Ellul is a Maltese surname.

Originally spelt Hellul, the first records of the name in Malta were found on the Militia Roster of Watch Duties (1417) and the Island Militia List of 1419-1420 with individuals: Luca Hellul (Casali Dragu, Gazara et Maritatu), Paulu Hellul (Casali Bise et Dimag), Antoni Hellule (Gozo), Fidericu Hellul (Wied iż-Żurrieq and Għar Lapsi), Lippu Hellul (Marsaskala and St. Thomas Bay) bearing it as a surname and Xellule Fandar (Mdina) bearing it as a given name, with all recorded individuals belonging strictly to rural Catholic peasant families.
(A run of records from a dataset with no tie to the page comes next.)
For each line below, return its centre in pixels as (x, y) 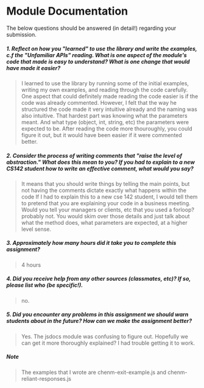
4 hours (31, 265)
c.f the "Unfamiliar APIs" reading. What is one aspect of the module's (97, 55)
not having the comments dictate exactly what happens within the (104, 190)
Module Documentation (67, 11)
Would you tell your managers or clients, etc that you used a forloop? (108, 210)
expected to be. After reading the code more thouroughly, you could (107, 129)
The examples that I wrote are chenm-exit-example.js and (93, 372)
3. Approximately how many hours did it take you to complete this (91, 243)
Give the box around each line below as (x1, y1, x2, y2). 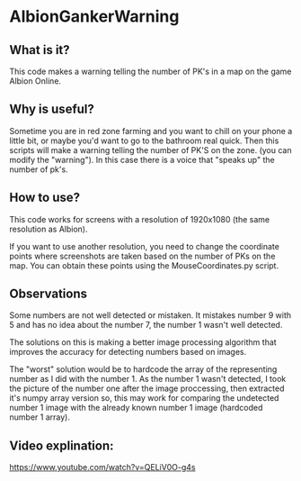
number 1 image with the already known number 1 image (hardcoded (9, 403, 263, 413)
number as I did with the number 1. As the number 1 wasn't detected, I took (9, 374, 287, 385)
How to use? (9, 190, 81, 205)
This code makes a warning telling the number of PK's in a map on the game (9, 66, 292, 77)
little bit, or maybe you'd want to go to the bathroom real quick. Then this (9, 135, 279, 146)
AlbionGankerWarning (9, 6, 180, 27)
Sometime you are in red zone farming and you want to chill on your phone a (9, 125, 293, 136)
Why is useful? (9, 102, 94, 117)
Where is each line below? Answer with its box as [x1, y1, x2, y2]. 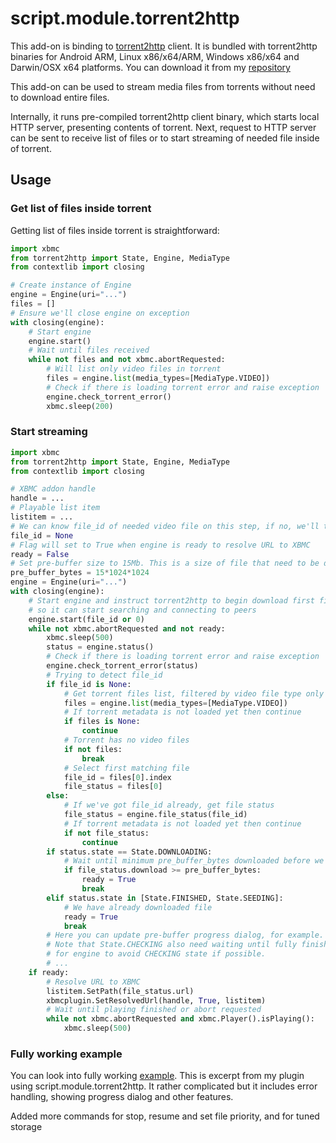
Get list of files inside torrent [10, 202, 152, 216]
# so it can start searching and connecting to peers [28, 605, 257, 615]
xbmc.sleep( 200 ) [46, 401, 114, 411]
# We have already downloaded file [63, 902, 213, 912]
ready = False [10, 549, 70, 559]
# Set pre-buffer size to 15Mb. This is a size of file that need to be [10, 558, 320, 569]
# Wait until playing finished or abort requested [46, 1005, 262, 1015]
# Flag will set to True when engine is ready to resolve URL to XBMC [10, 540, 311, 550]
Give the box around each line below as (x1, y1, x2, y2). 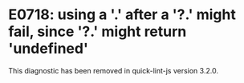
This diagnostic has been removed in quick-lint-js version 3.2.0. (8, 65, 219, 75)
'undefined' (8, 40, 88, 57)
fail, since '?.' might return (8, 22, 187, 41)
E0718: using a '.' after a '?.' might (8, 6, 237, 24)
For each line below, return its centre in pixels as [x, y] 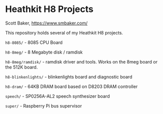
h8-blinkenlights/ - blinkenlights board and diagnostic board [69, 76]
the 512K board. [22, 67]
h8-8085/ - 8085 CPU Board [34, 42]
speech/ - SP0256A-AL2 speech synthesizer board [58, 96]
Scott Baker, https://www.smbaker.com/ [46, 23]
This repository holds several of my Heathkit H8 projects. [64, 32]
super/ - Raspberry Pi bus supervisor [44, 105]
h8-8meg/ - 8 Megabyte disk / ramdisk [44, 52]
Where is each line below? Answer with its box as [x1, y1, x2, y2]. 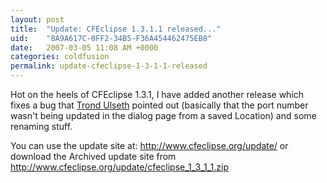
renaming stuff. [10, 121, 73, 132]
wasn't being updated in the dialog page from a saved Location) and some [10, 110, 317, 121]
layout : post [10, 14, 65, 25]
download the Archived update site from [10, 151, 177, 162]
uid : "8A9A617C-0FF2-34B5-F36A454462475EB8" [10, 33, 213, 43]
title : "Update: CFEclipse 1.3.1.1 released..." [10, 24, 222, 34]
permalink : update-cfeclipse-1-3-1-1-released [10, 61, 208, 71]
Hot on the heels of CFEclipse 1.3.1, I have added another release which [10, 89, 305, 100]
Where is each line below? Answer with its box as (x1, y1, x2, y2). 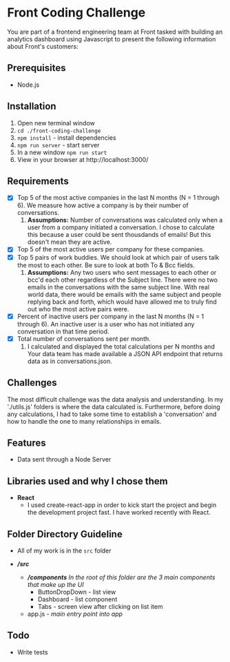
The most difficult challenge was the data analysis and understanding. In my (7, 395, 224, 404)
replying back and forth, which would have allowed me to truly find (27, 298, 217, 306)
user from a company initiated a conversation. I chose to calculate (27, 223, 215, 231)
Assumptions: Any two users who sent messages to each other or (27, 268, 217, 276)
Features (7, 437, 46, 448)
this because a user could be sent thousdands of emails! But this (27, 231, 211, 239)
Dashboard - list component (37, 594, 118, 603)
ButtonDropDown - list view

A possible variant of the name was recorded in Calatatrasi, Sicily in 1178 (Allūn ibn Bādīs, Siculo-Arabic: علون بن باديس) as a given name.

Notable people with the surname include:

- Andy Ellul (born 1975), Maltese politician
- Anthony Ellul (born August 1966), Maltese judge
- Jacques Ellul (1912–1994), French (Maltese heritage) philosopher, sociologist, theologian, and Christian anarchist
- Massimo Ellul (born 1970), Maltese businessman
- Emanuel Ellul, Maltese economist
- Salvatore Ellul, Maltese architect
- Mattias Ellul, Maltese footballer
- Matthew Ellul, Maltese footballer

==See also==
- Elul (month)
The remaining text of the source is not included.